How to complete this task:
In the entries below, find the line with "new fuck buddies." and the line with "here: Feed Options"; copy them and every line between them exactly, but not the pictures.

Saved entries

___

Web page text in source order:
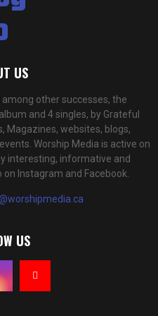
US
other successes, the
and 4 singles, by Grateful
Magazines, websites, blogs,
Worship Media is active on
interesting, informative and
Instagram and Facebook.
US
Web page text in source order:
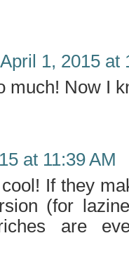
April 1, 2015 at
much! Now I
at 11:39 AM
If they
(for
are
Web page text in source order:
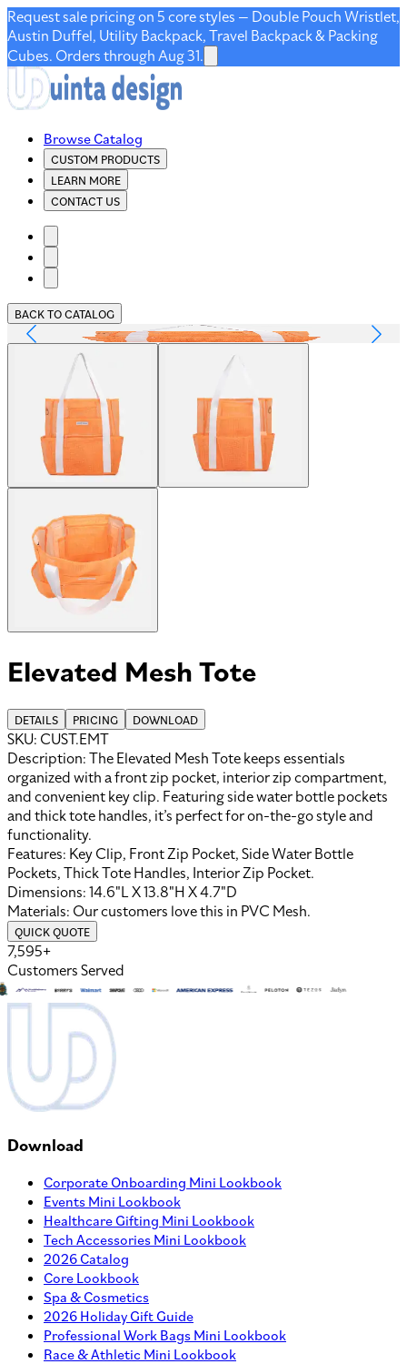
Request sale pricing on 5 core styles — Double Pouch Wristlet,
Austin Duffel, Utility Backpack, Travel Backpack & Packing
Cubes. Orders through Aug 31.
Browse Catalog
CUSTOM PRODUCTS
LEARN MORE
CONTACT US
BACK TO CATALOG
Elevated Mesh Tote
DETAILS PRICING DOWNLOAD
SKU: CUST.EMT
Description:The Elevated Mesh Tote keeps essentials
organized with a front zip pocket, interior zip compartment,
and convenient key clip. Featuring side water bottle pockets
and thick tote handles, it’s perfect for on-the-go style and
functionality.
Features: Key Clip, Front Zip Pocket, Side Water Bottle
Pockets, Thick Tote Handles, Interior Zip Pocket.
Dimensions:14.6"L X 13.8"H X 4.7"D
Materials: Our customers love this in PVC Mesh.
QUICK QUOTE
7,595+
Customers Served
Download
Corporate Onboarding Mini Lookbook
Events Mini Lookbook
Healthcare Gifting Mini Lookbook
Tech Accessories Mini Lookbook
2026 Catalog
Core Lookbook
Spa & Cosmetics
2026 Holiday Gift Guide
Professional Work Bags Mini Lookbook
Race & Athletic Mini Lookbook
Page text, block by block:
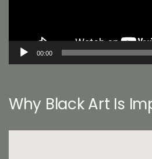
00:00
Why Black Art Is
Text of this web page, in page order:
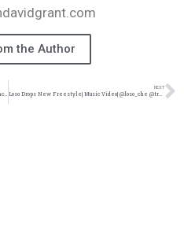
the Author
Here As In Heaven| Videos| @elevationworship @trackstarz
NEXT
Loso Drops New Freestyle| Music Video| @loso_che @trackstarz
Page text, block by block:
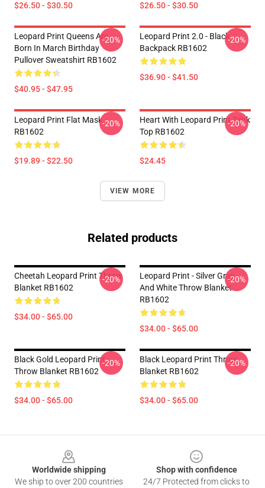
$26.50 - $30.50 $26.50 - $30.50
Leopard Print Queens Are
Born In March Birthday
Pullover Sweatshirt RB1602
$40.95 - $47.95
-20%
Leopard Print 2.0 - Black
Backpack RB1602
$36.90 - $41.50
-20%
Leopard Print Flat Mask
RB1602
$19.89 - $22.50
-20%
Heart With Leopard Print Tank
Top RB1602
$24.45
-20%
VIEW MORE
Related products
Cheetah Leopard Print Throw
Blanket RB1602
$34.00 - $65.00
-20%
Leopard Print - Silver Gray
And White Throw Blanket
RB1602
$34.00 - $65.00
-20%
Black Gold Leopard Print
Throw Blanket RB1602
$34.00 - $65.00
-20%
Black Leopard Print Throw
Blanket RB1602
$34.00 - $65.00
-20%
Worldwide shipping
We ship to over 200 countries
Shop with confidence
24/7 Protected from clicks to
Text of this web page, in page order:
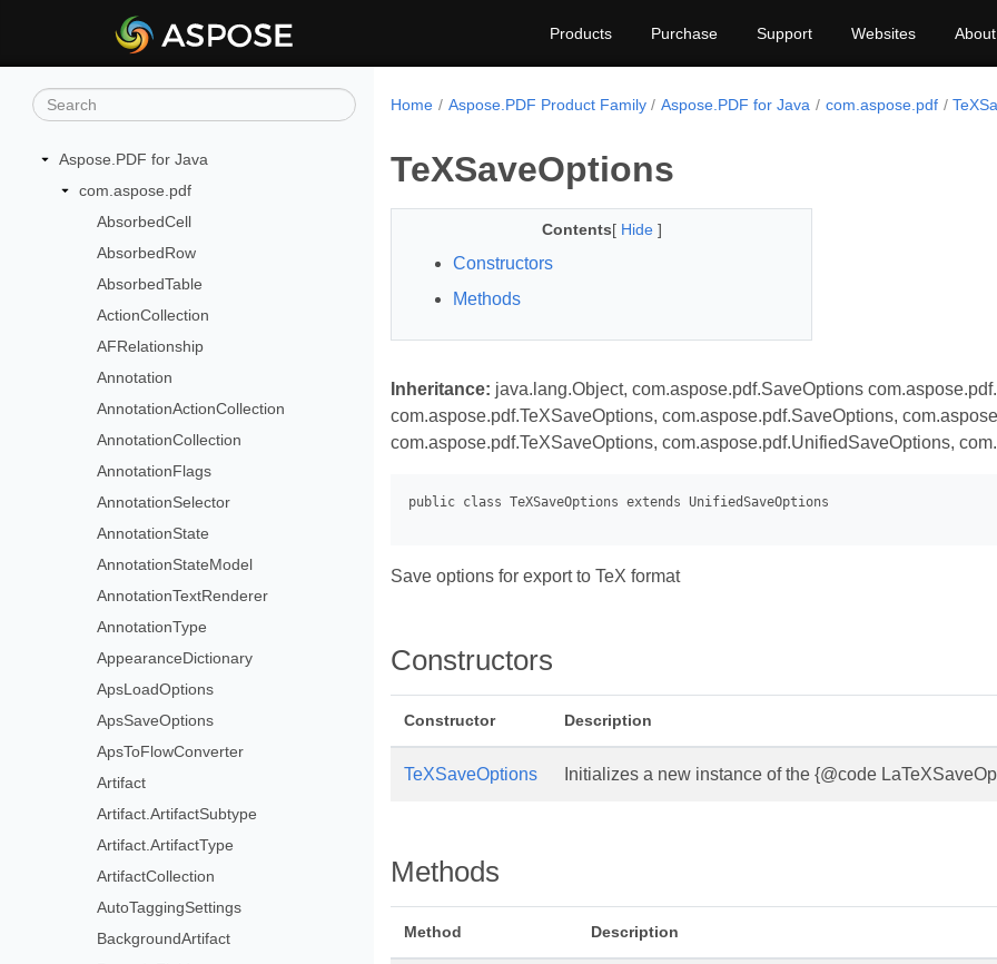
Products Purchase Support Websites About
Aspose.PDF for Java
com.aspose.pdf
AbsorbedCell
AbsorbedRow
AbsorbedTable
ActionCollection
AFRelationship
Annotation
AnnotationActionCollection
AnnotationCollection
AnnotationFlags
AnnotationSelector
AnnotationState
AnnotationStateModel
AnnotationTextRenderer
AnnotationType
AppearanceDictionary
ApsLoadOptions
ApsSaveOptions
ApsToFlowConverter
Artifact
Artifact.ArtifactSubtype
Artifact.ArtifactType
ArtifactCollection
AutoTaggingSettings
BackgroundArtifact
Home Aspose.PDF Product Family Aspose.PDF for Java com.aspose.pdf
TeXSaveOptions
Contents[ Hide ]
Constructors
Methods
Inheritance: java.lang.Object, com.aspose.pdf.SaveOptions
com.aspose.pdf.TeXSaveOptions, com.aspose.pdf.SaveOptions,
com.aspose.pdf.TeXSaveOptions, com.aspose.pdf.UnifiedSaveOptions,
Save options for export to TeX format
Constructors
Constructor Description
TeXSaveOptions Initializes a new instance of the {@code
Methods
Method Description
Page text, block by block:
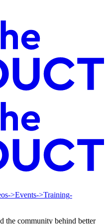
->Events->Training-
the community behind better
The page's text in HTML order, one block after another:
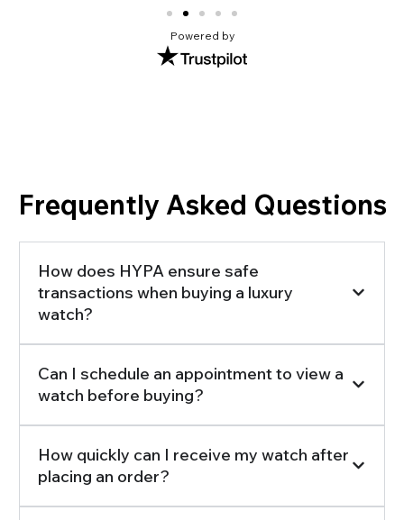
Powered by
Frequently Asked Questions
How does HYPA ensure safe
transactions when buying a luxury
watch?
Can I schedule an appointment to view a
watch before buying?
How quickly can I receive my watch after
placing an order?
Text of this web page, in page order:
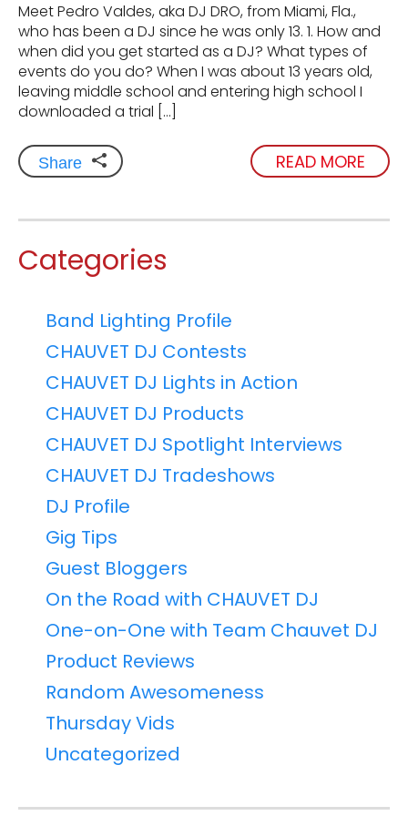
Meet Pedro Valdes, aka DJ DRO, from Miami, Fla.,
who has been a DJ since he was only 13. 1. How and
when did you get started as a DJ? What types of
events do you do? When I was about 13 years old,
leaving middle school and entering high school I
downloaded a trial […]
Share READ MORE
Categories
Band Lighting Profile
CHAUVET DJ Contests
CHAUVET DJ Lights in Action
CHAUVET DJ Products
CHAUVET DJ Spotlight Interviews
CHAUVET DJ Tradeshows
DJ Profile
Gig Tips
Guest Bloggers
On the Road with CHAUVET DJ
One-on-One with Team Chauvet DJ
Product Reviews
Random Awesomeness
Thursday Vids
Uncategorized
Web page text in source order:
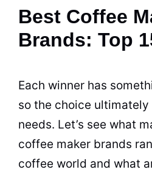
Best Coffee
Brands: Top
Each winner has
so the choice
needs. Let’s see what
coffee maker brands
coffee world and what
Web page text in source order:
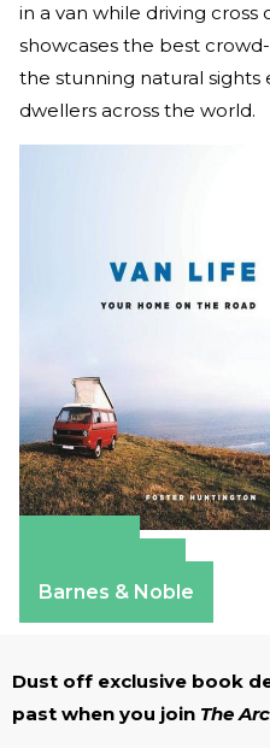
in a van while driving cross
showcases the best
the stunning natural
dwellers across the world.
Barnes & Noble
Dust off exclusive book
past when you join The
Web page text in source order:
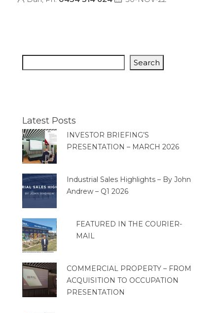
Search
Latest Posts
INVESTOR BRIEFING’S
PRESENTATION – MARCH 2026
Industrial Sales Highlights – By John
Andrew – Q1 2026
FEATURED IN THE COURIER-
MAIL
COMMERCIAL PROPERTY – FROM
ACQUISITION TO OCCUPATION
PRESENTATION
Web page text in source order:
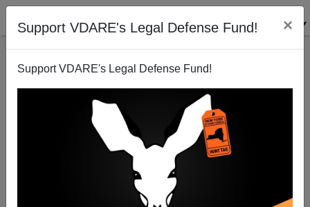
Support VDARE's Legal Defense Fund! ×
Support VDARE's Legal Defense Fund!
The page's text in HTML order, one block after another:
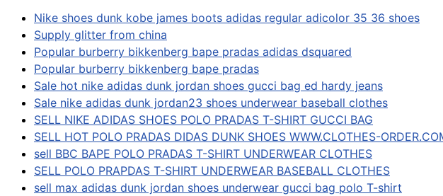
Nike shoes dunk kobe james boots adidas regular adicolor 35 36 shoes
Supply glitter from china
Popular burberry bikkenberg bape pradas adidas dsquared
Popular burberry bikkenberg bape pradas
Sale hot nike adidas dunk jordan shoes gucci bag ed hardy jeans
Sale nike adidas dunk jordan23 shoes underwear baseball clothes
SELL NIKE ADIDAS SHOES POLO PRADAS T-SHIRT GUCCI BAG
SELL HOT POLO PRADAS DIDAS DUNK SHOES WWW.CLOTHES-
sell BBC BAPE POLO PRADAS T-SHIRT UNDERWEAR CLOTHES
SELL POLO PRAPDAS T-SHIRT UNDERWEAR BASEBALL CLOTHES
sell max adidas dunk jordan shoes underwear gucci bag polo T-shirt
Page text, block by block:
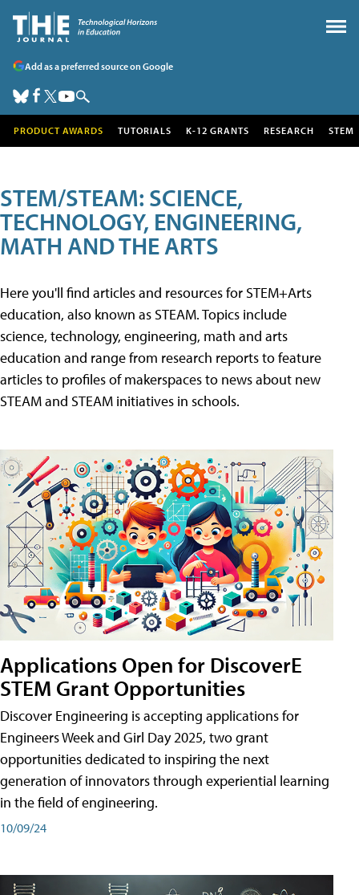
Add as a preferred source on Google
PRODUCT AWARDS TUTORIALS K-12 GRANTS RESEARCH STEM
STEM/STEAM: SCIENCE,
TECHNOLOGY, ENGINEERING,
MATH AND THE ARTS
Here you'll find articles and resources for STEM+Arts
education, also known as STEAM. Topics include
science, technology, engineering, math and arts
education and range from research reports to feature
articles to profiles of makerspaces to news about new
STEAM and STEAM initiatives in schools.
Applications Open for DiscoverE
STEM Grant Opportunities
Discover Engineering is accepting applications for
Engineers Week and Girl Day 2025, two grant
opportunities dedicated to inspiring the next
generation of innovators through experiential learning
in the field of engineering.
10/09/24
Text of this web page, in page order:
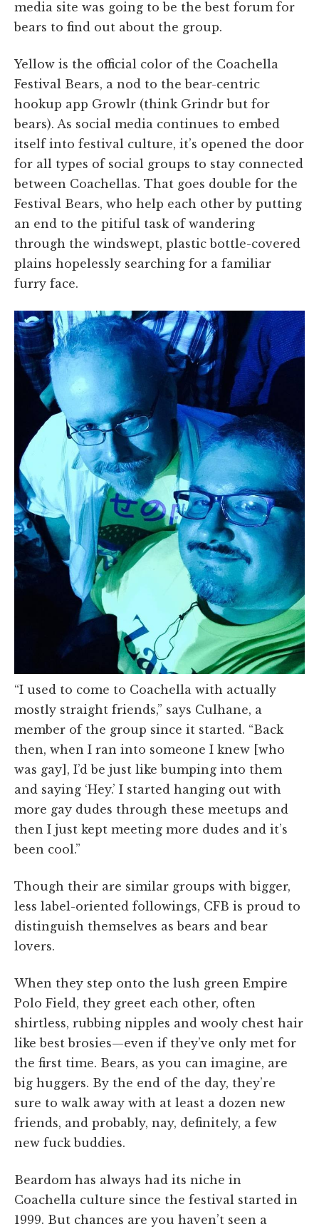
media site was going to be the best forum for
bears to find out about the group.
Yellow is the official color of the Coachella
Festival Bears, a nod to the bear-centric
hookup app Growlr (think Grindr but for
bears). As social media continues to embed
itself into festival culture, it’s opened the door
for all types of social groups to stay connected
between Coachellas. That goes double for the
Festival Bears, who help each other by putting
an end to the pitiful task of wandering
through the windswept, plastic bottle-covered
plains hopelessly searching for a familiar
furry face.
“I used to come to Coachella with actually
mostly straight friends,” says Culhane, a
member of the group since it started. “Back
then, when I ran into someone I knew [who
was gay], I’d be just like bumping into them
and saying ‘Hey.’ I started hanging out with
more gay dudes through these meetups and
then I just kept meeting more dudes and it’s
been cool.”
Though their are similar groups with bigger,
less label-oriented followings, CFB is proud to
distinguish themselves as bears and bear
lovers.
When they step onto the lush green Empire
Polo Field, they greet each other, often
shirtless, rubbing nipples and wooly chest hair
like best brosies—even if they’ve only met for
the first time. Bears, as you can imagine, are
big huggers. By the end of the day, they’re
sure to walk away with at least a dozen new
friends, and probably, nay, definitely, a few
new fuck buddies.
Beardom has always had its niche in
Coachella culture since the festival started in
1999. But chances are you haven’t seen a
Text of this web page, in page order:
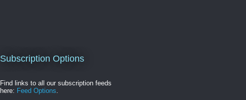
Subscription Options
Find links to all our subscription feeds
here: Feed Options
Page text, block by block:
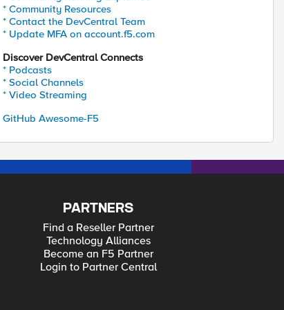
* Community Resources
* Contact the DevCentral Team
* Update MFA on account.f5.com
Discover DevCentral Connects
* Podcasts
* Social Channels
* Video Streaming
GitHub Awesome-F5
PARTNERS
Find a Reseller Partner
Technology Alliances
Become an F5 Partner
Login to Partner Central
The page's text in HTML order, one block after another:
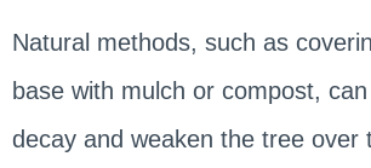
Natural methods, such as
base with mulch or compost,
decay and weaken the tree over
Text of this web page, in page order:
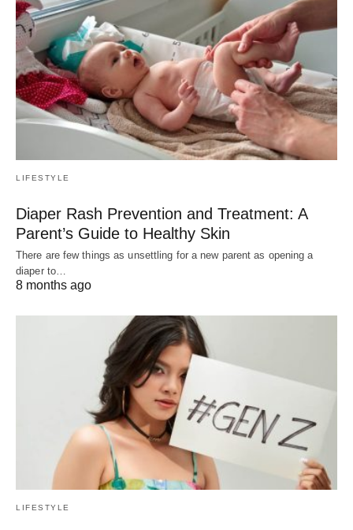
LIFESTYLE
Diaper Rash Prevention and Treatment: A
Parent’s Guide to Healthy Skin
There are few things as unsettling for a new parent as opening a
diaper to…
8 months ago
LIFESTYLE

___

Result below:
new fuck buddies.
Beardom has always had its niche in
Coachella culture since the festival started in
1999. But chances are you haven’t seen a
Text of this web page, in page order:
Subscription Options
Find links to all our subscription feeds
here: Feed Options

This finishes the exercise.